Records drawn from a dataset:
▽

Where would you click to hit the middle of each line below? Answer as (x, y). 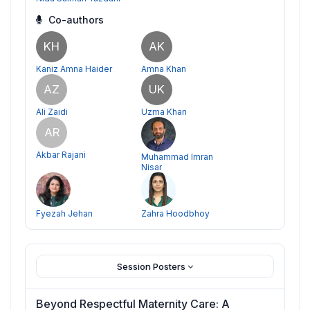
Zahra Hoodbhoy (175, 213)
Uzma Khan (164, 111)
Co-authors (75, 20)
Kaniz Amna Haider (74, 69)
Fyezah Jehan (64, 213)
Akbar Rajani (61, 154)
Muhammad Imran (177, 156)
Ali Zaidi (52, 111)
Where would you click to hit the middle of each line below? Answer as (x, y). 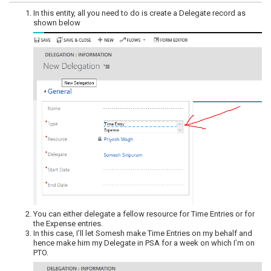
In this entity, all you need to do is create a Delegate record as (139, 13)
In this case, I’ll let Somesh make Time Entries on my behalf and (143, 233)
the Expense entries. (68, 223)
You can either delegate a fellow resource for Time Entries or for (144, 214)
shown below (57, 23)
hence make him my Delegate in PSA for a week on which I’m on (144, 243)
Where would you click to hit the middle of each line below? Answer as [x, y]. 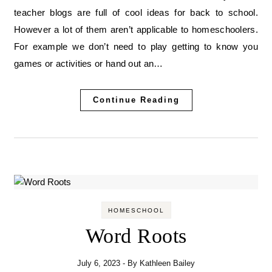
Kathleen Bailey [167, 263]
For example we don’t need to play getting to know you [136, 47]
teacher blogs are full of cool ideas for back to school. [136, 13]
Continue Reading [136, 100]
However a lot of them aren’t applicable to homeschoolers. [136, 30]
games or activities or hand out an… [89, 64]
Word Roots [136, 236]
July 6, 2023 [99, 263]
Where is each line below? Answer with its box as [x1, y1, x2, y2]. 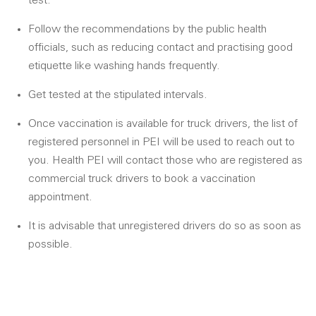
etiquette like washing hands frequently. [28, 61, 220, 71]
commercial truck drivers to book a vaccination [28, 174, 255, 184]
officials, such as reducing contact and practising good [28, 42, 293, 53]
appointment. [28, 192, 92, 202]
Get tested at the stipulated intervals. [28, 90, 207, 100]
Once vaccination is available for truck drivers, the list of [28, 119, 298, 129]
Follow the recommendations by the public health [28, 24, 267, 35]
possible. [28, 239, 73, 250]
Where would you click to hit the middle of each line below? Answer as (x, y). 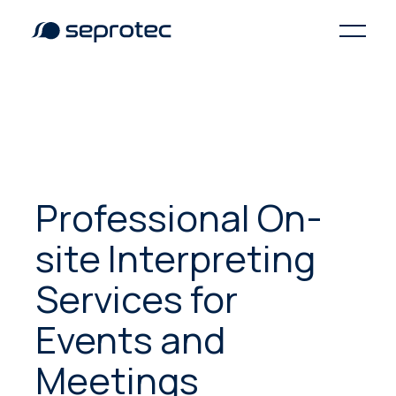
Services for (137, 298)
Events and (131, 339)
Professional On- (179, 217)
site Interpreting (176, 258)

△

PROBLEM DESCRIPTION:
Your reply should hold only the lines running from the one with "officials, such as" to the end of the data above, set down exactly, pictures omitted.

YOUR RESPONSE:
officials, such as reducing contact and practising good [28, 42, 293, 53]
appointment. [28, 192, 92, 202]
Get tested at the stipulated intervals. [28, 90, 207, 100]
Once vaccination is available for truck drivers, the list of [28, 119, 298, 129]
Follow the recommendations by the public health [28, 24, 267, 35]
possible. [28, 239, 73, 250]
Where would you click to hit the middle of each line below? Answer as (x, y). 
Services for (137, 298)
Events and (131, 339)
Professional On- (179, 217)
site Interpreting (176, 258)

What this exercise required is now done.